Start of Provided records
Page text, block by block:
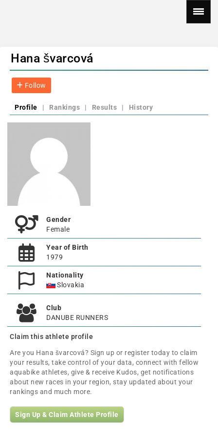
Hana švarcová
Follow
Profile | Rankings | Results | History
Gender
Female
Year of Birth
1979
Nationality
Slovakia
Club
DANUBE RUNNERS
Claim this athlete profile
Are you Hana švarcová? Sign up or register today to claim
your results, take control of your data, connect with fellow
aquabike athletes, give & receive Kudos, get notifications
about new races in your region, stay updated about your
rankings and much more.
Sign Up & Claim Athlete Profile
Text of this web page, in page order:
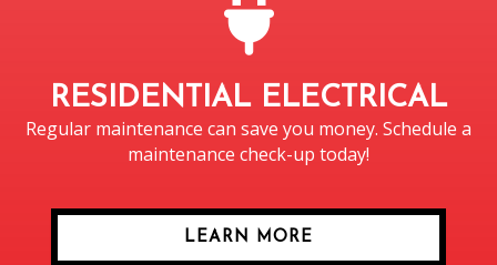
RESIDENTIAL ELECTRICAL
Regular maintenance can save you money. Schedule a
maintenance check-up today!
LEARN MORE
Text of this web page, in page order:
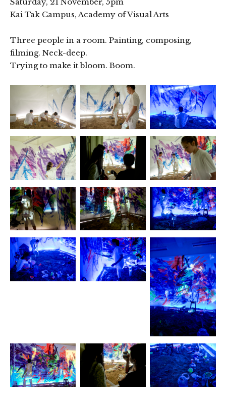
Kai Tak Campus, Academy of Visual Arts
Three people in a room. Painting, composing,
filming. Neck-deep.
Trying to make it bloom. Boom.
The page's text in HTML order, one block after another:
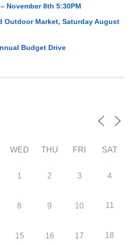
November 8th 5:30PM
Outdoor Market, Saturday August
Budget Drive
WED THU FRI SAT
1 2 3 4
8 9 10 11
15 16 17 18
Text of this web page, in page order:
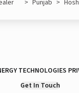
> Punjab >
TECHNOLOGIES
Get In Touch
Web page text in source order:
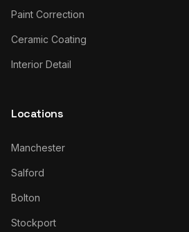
End of Provided records
Would you copy out every entry above word for word, without the pictures?

- _Written answer_:
Page text, block by block:
Hana švarcová
Follow
Profile | Rankings | Results | History
Gender
Female
Year of Birth
1979
Nationality
Slovakia
Club
DANUBE RUNNERS
Claim this athlete profile
Are you Hana švarcová? Sign up or register today to claim
your results, take control of your data, connect with fellow
aquabike athletes, give & receive Kudos, get notifications
about new races in your region, stay updated about your
rankings and much more.
Sign Up & Claim Athlete Profile
Text of this web page, in page order:
RESIDENTIAL ELECTRICAL
Regular maintenance can save you money. Schedule a
maintenance check-up today!
LEARN MORE
Text of this web page, in page order:
Kai Tak Campus, Academy of Visual Arts
Three people in a room. Painting, composing,
filming. Neck-deep.
Trying to make it bloom. Boom.
The page's text in HTML order, one block after another:
November 8th 5:30PM
Outdoor Market, Saturday August
Budget Drive
WED THU FRI SAT
1 2 3 4
8 9 10 11
15 16 17 18
Text of this web page, in page order:
> Punjab >
TECHNOLOGIES
Get In Touch
Web page text in source order:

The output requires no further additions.